Oh yes, most importantly, the names of the Hives are no longer #1, #2 and #3. #2 and #3 don't have names yet but Hive #1 is now called Queen Cleopatra's Hive. Obviously, the actually honey will be named Queen Cleopatra's Honey. (Queen Cleo for short.) Good name?
The super on Queen Cleo is half size. A serrated bread knife, instead of a hot honey knife as I believe they call them, was utilized to uncap the comb. This idea came from this website/blog: http://forum.beemaster.com/index.php?topic=17854.0.
Why spend the extra dough when you don't need to?
Having 2 people, instead of one, to uncap the slides and one person walking back and forth from Queen Cleo's hive and the extraction spot replacing the slides and ensuring their were no bees on the slides sped up the process substantially. Having to slice the capped part of the comb extremely thin is a time consuming process and having 2 slicers instead of one is almost necessary.
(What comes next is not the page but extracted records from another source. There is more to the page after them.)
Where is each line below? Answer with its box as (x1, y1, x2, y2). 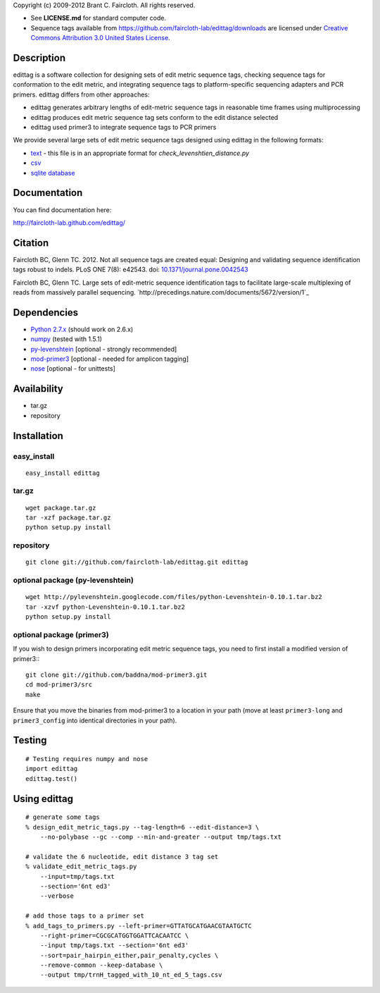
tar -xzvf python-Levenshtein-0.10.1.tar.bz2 (25, 603, 186, 611)
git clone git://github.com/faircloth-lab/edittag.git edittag (25, 558, 248, 567)
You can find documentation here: (13, 205, 112, 214)
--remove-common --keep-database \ (39, 961, 163, 969)
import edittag (25, 765, 78, 773)
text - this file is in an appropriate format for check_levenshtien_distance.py (30, 149, 250, 157)
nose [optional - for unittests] (30, 364, 116, 373)
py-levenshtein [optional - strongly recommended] (30, 345, 177, 353)
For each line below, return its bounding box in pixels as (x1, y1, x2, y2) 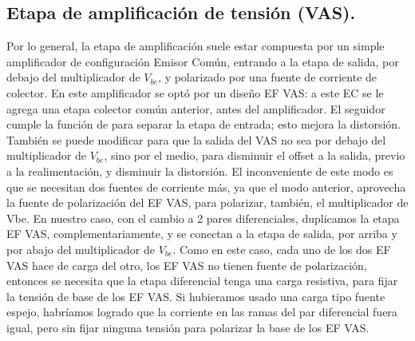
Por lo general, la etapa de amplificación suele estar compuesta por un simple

To the Honey! This years honey came out a much darker color than last year's production from this hive. Queen Cleo last year produced a golden yellow honey. This year the honey was much browner. A completely different color. On this point, Hive #3 (no name yet) also had inserted into it 7 missing frames into its super. Those bees had produced quite a bit of comb and honey in their super which was kept in a separate metal bowl which overflowed and that bowl was placed into a larger metal bowl to collect any overflow of comb or honey, but more on this issue later. Yet, the comb itself that they built as well as the honey they had produced in Hive #3, to date, had no color whatsoever. It was completely clear. Now this hive is only a few months old. Queen Cleo's first production was after an entire summer and it turned out yellow. Now, after one year, Queen Cleo's honey is now a deep brown. The theory that I've come up with that the bees have not inserted some sort of pollen or other substance into the comb that would change the color of the honey from clear to another color, gradually getting to be a deeper color. With this said, how is it possible that the bees produce honey, or sugar syrup for that matter, with no color? What is the difference between the 3 substances (Clear sugar syrup versus 2009 Queen Cleo's yellow honey versus 2010 Queen Cleo's brown honey)?
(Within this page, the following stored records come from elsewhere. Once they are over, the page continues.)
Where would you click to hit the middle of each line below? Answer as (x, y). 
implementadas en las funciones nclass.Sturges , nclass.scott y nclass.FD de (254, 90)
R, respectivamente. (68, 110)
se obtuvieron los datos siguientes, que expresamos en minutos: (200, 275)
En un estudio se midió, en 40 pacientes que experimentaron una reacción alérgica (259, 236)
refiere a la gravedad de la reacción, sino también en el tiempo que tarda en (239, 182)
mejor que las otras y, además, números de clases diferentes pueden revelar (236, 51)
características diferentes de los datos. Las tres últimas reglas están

In total the half size super on Queen Cleo produced a total of 8 liters of honey, minimum. This includes what was actually collected in the extraction vat, the pools of honey collected in the bottom of the decapped comb bowl, as well as any extra comb collected. All sources of honey were kept separate from one another.
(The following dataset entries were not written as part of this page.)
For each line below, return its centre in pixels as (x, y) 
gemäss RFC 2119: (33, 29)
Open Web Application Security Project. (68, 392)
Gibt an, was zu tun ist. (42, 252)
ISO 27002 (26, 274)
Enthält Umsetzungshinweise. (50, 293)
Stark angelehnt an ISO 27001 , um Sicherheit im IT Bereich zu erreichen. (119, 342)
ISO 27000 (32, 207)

A good system of converting the honey produced from volume to weight is required as honey is sold by weight, not volume. Also, anyone with a large supply of cheap high quality cheesecloth please contact me.
My sting. Once we got home that night I got stung. A fluke. A complete fluke. But a good lesson. The sensation of guilt when a bee dies has long past. There are 50,000 ladies in there and you can't feel guilty when a couple die now and then. Naturally, a bunch of bees follow the comb, get trapped in a honey pool and drown or get stuck and make the journey with the comb back to the house where the honey is separated from the guck. Inside one metal bowl was a second smaller bowl that was holding all the comb. This was comb from Hive #3 and did contain what looked like dead bees. Reaching my left hand down into the first bowl to attempt to pry the second bowl free was a sticky job. As I pushed my sticky hand in between bowls the back of my hand brushed up against the comb. On my third try to pry the smaller bowl loose the back of my hand, specifically right between my middle finger and ring finger brushed up against a bee stinger. It was dead wasn't it? The pain from the sting was immediate and considering the location on my hand I knew right away was going to get ugly. The bee was still alive!! Even if only barely alive, alive enough to give me my worst sting yet. After hours and hours the lady managed to stay alive and build up one last once of strength to jab me with her stinger deep enough that by morning, 12 hours later or so, my entire hand, almost halfway to my elbow was completely swollen without any hint of regression. Making a fist was no longer possible and it was itchy all over the hand and not just near the sting. An extra-strength Benadryl knocked me and the swollen hand out however. I now have liquid Benadryl in my bee tool box in case of a sting in the future. It was a good lesson to learn.